Política

DILMA PROCURA SE RELOCALIZAR À ESQUERDA

Dilma anuncia pacote de medidas em prol dos indígenas, negros e pobres: entenda o porquê

Na reta final antes da consumação do golpe institucional pelo Senado, Dilma anuncia tudo o que não fez pelos direitos humanos nos últimos anos, entrando em nova etapa a queda de braço com a oposição de direita, e armando cilada a Temer.

sexta-feira 29 de abril de 2016| Edição do dia

Na reta final antes da votação do golpe institucional no Senado e de provável fim de seu governo, Dilma anuncia um pacote de medidas em prol dos indígenas, dos negros, e da parcela mais pobre da população. As medidas são o caminho inverso do que seu governo vem fazendo em anos: demarcação de terras indígenas, fim dos autos de resistência (manobra utilizada historicamente pela polícia para reprimir os negros nas periferias impunemente), reajuste do Bolsa Família e flexibilização do FIES (Fundo de Financiamento Estudantil) para abranger mais estudantes ao Ensino Superior.

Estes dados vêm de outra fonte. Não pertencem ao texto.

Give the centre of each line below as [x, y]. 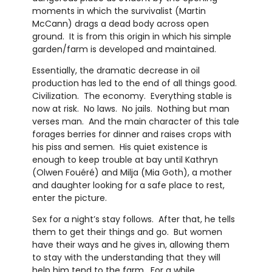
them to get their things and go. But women [127, 232]
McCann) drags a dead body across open [120, 24]
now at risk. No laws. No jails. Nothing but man [131, 109]
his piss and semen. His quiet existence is [120, 147]
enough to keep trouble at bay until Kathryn [125, 160]
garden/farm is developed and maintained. [124, 49]
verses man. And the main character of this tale [135, 122]
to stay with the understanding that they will [126, 258]
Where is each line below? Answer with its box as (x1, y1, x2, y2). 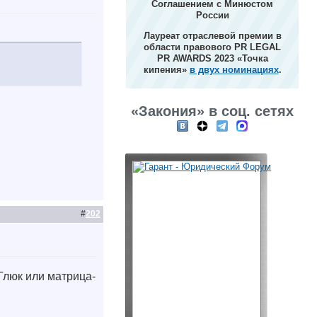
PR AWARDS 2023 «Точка (156, 53, 268, 64)
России (195, 10, 229, 21)
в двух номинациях (189, 64, 279, 75)
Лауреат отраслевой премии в (143, 30, 282, 41)
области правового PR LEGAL (144, 42, 282, 52)
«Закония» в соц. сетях (131, 103, 294, 119)
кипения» (143, 64, 190, 75)
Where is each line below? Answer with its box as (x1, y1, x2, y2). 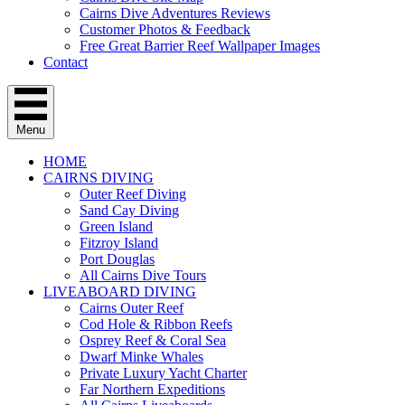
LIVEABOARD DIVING (43, 284, 196, 299)
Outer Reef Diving (80, 186, 186, 202)
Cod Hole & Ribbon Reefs (80, 316, 232, 332)
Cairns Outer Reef (80, 300, 184, 316)
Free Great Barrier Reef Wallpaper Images (80, 38, 320, 53)
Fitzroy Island (80, 235, 158, 250)
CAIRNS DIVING (43, 170, 154, 185)
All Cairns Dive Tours (80, 268, 206, 283)
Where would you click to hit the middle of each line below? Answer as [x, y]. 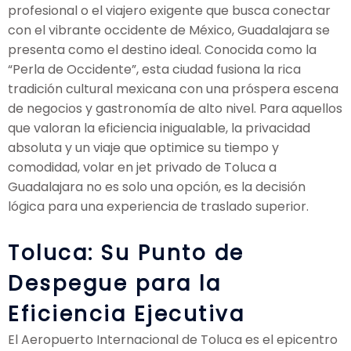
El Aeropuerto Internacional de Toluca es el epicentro [173, 339]
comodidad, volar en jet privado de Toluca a [142, 167]
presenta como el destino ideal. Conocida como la [162, 49]
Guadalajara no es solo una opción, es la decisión [157, 186]
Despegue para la [114, 283]
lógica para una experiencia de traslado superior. [158, 206]
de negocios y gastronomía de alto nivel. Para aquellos [175, 108]
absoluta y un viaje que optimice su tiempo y [143, 147]
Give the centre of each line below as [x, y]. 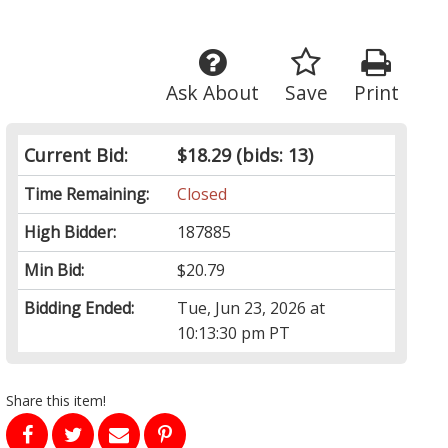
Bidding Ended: [79, 308]
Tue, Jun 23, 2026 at [251, 308]
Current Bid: [76, 155]
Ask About [212, 93]
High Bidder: [70, 232]
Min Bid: [54, 270]
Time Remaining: [87, 194]
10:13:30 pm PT [234, 333]
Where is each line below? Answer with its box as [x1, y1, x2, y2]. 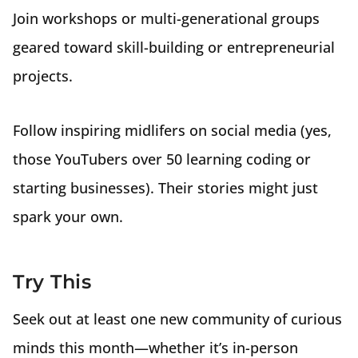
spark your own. [13, 207, 123, 226]
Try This [13, 270, 91, 293]
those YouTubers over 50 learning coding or [13, 149, 311, 169]
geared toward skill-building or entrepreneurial [13, 38, 335, 57]
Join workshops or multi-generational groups [13, 9, 320, 28]
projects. [13, 66, 73, 86]
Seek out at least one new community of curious [13, 309, 342, 328]
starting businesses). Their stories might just [13, 178, 318, 197]
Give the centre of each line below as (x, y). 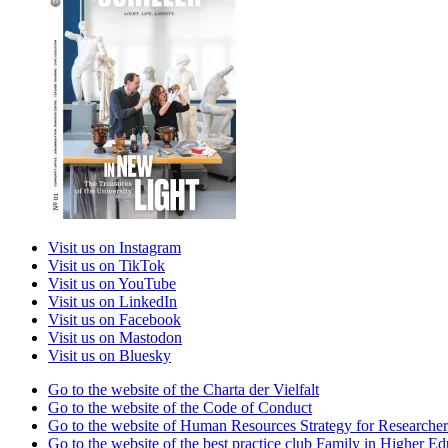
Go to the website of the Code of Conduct (180, 407)
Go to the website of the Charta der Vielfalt (183, 389)
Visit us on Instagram (114, 247)
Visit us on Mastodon (115, 337)
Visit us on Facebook (114, 319)
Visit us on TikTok (106, 265)
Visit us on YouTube (112, 283)
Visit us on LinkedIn (112, 301)
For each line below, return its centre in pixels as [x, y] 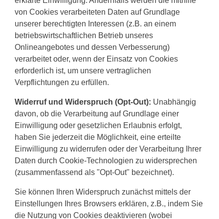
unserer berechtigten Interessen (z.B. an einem [95, 24]
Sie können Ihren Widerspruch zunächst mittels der [103, 192]
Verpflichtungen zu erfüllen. [62, 82]
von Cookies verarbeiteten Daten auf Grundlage [97, 12]
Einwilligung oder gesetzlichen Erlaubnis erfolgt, [98, 125]
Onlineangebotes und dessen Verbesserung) [92, 47]
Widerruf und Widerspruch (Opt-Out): [83, 102]
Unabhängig [174, 102]
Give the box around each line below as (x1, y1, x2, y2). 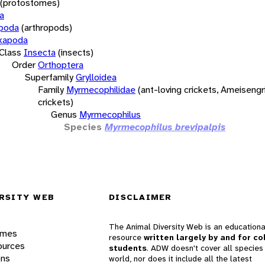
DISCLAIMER (109, 192, 172, 203)
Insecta (24, 46, 56, 59)
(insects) (58, 46, 93, 59)
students (109, 243, 147, 254)
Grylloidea (76, 70, 117, 83)
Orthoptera (38, 58, 83, 71)
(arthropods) (21, 21, 72, 34)
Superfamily (25, 70, 73, 83)
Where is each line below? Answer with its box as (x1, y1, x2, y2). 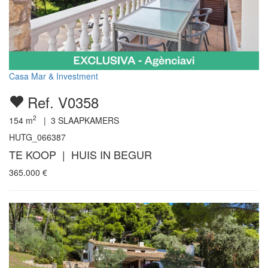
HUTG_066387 (9, 130, 66, 143)
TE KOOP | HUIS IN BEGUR (9, 146, 152, 162)
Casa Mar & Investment (9, 69, 98, 82)
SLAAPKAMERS (56, 114, 119, 126)
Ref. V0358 (23, 91, 99, 112)
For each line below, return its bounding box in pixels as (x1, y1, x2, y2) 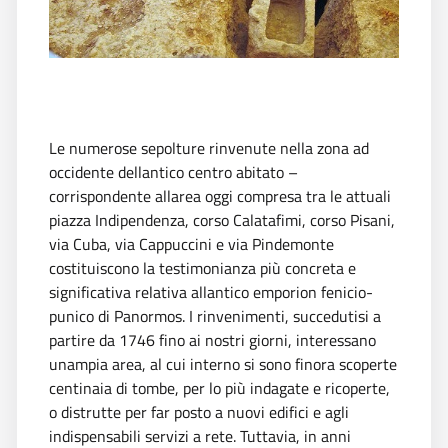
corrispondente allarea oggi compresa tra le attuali (49, 183, 391, 208)
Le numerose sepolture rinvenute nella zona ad (49, 135, 369, 160)
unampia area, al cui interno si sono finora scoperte (49, 351, 397, 376)
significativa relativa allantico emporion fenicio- (49, 279, 373, 304)
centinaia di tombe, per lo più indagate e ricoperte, (49, 375, 390, 400)
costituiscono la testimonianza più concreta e (49, 255, 356, 280)
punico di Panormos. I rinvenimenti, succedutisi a (49, 303, 381, 328)
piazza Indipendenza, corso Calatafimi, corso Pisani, (49, 207, 395, 232)
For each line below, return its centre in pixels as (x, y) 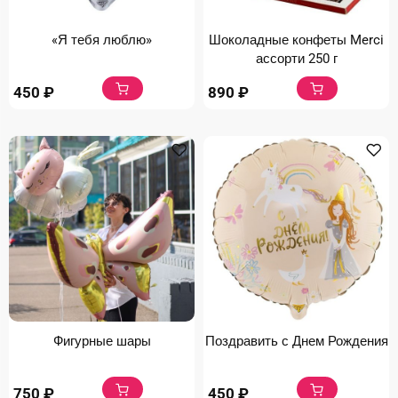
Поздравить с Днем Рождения (296, 341)
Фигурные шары (102, 341)
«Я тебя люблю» (102, 40)
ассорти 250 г (296, 59)
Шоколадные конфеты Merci (296, 40)
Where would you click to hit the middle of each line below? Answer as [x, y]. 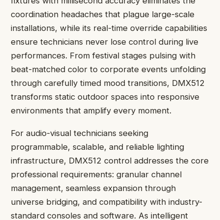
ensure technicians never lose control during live [105, 41]
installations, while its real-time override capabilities [109, 28]
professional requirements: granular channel [96, 175]
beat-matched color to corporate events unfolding [108, 69]
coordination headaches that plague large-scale [103, 14]
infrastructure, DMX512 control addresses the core [110, 161]
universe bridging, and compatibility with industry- [107, 202]
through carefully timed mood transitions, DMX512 [108, 83]
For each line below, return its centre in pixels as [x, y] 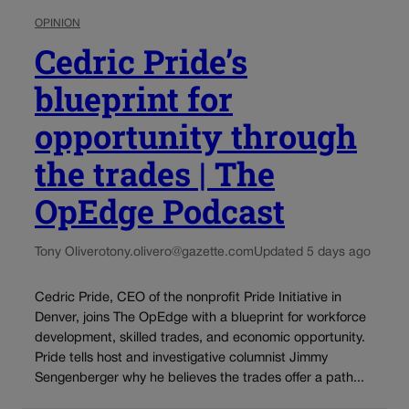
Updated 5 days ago [312, 252]
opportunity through [196, 136]
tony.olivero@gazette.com [180, 252]
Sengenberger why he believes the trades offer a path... [199, 378]
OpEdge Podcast [160, 210]
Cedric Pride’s [141, 61]
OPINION [58, 23]
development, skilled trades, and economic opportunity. [200, 338]

O governo Dilma está para entrar para a história como o que menos demarcou terras indígenas, a violência policial bate recordes com todo apoio do governo federal, no início do ano foram escandalosos os cortes ao FIES, restringindo o acesso de milhares de estudantes ao ensino superior. Após anos de ataques aos setores oprimidos, prestes a deixar o governo, Dilma quer vestir nova máscara para tentar se relocalizar com uma base que está desgastada com o PT.

A estratégia do governo vinha sendo até então a de negociatas e alianças tão espúrias quanto frágeis com parlamentares reacionários e corruptos. Como saída à crise econômica, mesmo sem conseguir, Dilma buscava passar uma imagem de responsável e capaz de aplicar ajustes que atacariam os trabalhadores para manter os privilégios dos grandes empresários. As propostas do governo eram como a http://www.esquerdadiario.com.br/Ministro-Nelson-Barbosa-defende-ajustes-contra-os-trabalhadores (para atacar direitos dos aposentados), a volta da CPMF(imposto que pesaria no bolso dos trabalhadores), corte de verbas para educação e saúde. Fora a recente aprovação da “lei antiterrorista” que dá aval à repressão de manifestantes, e o acordão de Dilma com Serra para entrega do pré-sal ao imperialismo.

De mãos dadas ao agronegócio, Dilma tenta agilizar a demarcação de terras indígenas

A presidente Dilma, diferentemente do que fez nos últimos anos, irá receber representantes de comunidades indígenas nesta sexta-feira (29/04) acenando que deverá agilizar a homologação de terras indígenas, que é a fase final do processo de demarcação de terras. Tais processos de demarcação estavam engavetados há anos. Na última semana o Ministério da Justiça liberou a assinatura de três portarias declaratórias, restando apenas o decreto final da presidente para consolidar a demarcação. Outra medida foi a instalação do Conselho Nacional de Política Indigenista na última quarta-feira, com participação de representantes dos povos indígenas para elaboração de políticas para este setor.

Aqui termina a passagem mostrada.